Awhile back, Kent Fitch suggested a concept for key compression in the BTree. He put together a proof of concept that only worked with string keys.
I did not want to use Kent's code "as is" because of a couple of details - namely, lack of support for generalized byte arrays, and the mechanism you used for determining whether compression was active - storing a Byte in the object stream - was space inneficient. I'm hoping you (Kent) will provide feedback on what I've implemented.
I have taken Kent's ideas and extrapolated a bit to develop a generalized leading value key compression algorithm. The algorithm works on byte arrays, so it should work for any type of key that uses a custom serializer.
The biggest question I have now is the best approach, architecturally, to add this to the jdbm code.
The architecture that I currently have implemented has the following classes/interfaces:
User can call setKeyCompressionProvider(CompressionProvider) on the Btree when it is created.
The compression provider is used to obtain new, initialized ByteArrayCompressor and ByteArrayDecompressor objects. We can't use the same compressor/decompressor for all BTrees, because these maintain internal state.
The BPage's serialization mechanism obtains a ByteArrayCompressor from the CompressionProvider associated with the BTree, and send's the results of each key's serialization into it. The compression provider, in turn, writes the compressed byte stream to the DataOutput that the BPage is using for it's serialization.
CompressionProvider can be implementedwith different compression strategies. Right now, I've developed a DefaultCompressionProvider that just writes data out without compression (i.e. does exactly what the BPage's standard serialization does), and LeadingValueCompressionProvider that remembers the previous value of a given key and only stores data that is different between the current key and the previous.
I *think* that this architecture makes sense, but it does add a number of interfaces and classes... am I making this more complicated than it needs to be?
Anybody have any suggestions or questions about the design?
I'll upload a patch with the current design if anyone wants to give it a spin... (Alex - this is a big enough change that I don't want to commit it without a bit of discussion).

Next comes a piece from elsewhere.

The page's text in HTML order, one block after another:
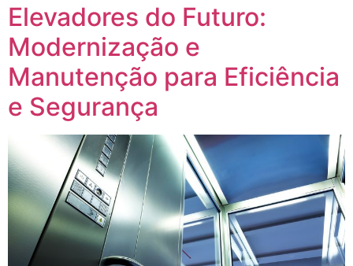
Elevadores do Futuro:
Modernização e
Manutenção para Eficiência
e Segurança

In terms of performance, I put together a quick test that reads the filenames from my file system, then inserts them along with the length of the file, into a tree with and without compression. I'm seeing a 50% reduction in total file size, and performance is the same (either the extra processing added by the compession is made up for by writing less data to disk, or - more likely - the overall performance is driven by blocking on disk access, so the CPU overhead just doesn't matter).
This works for me.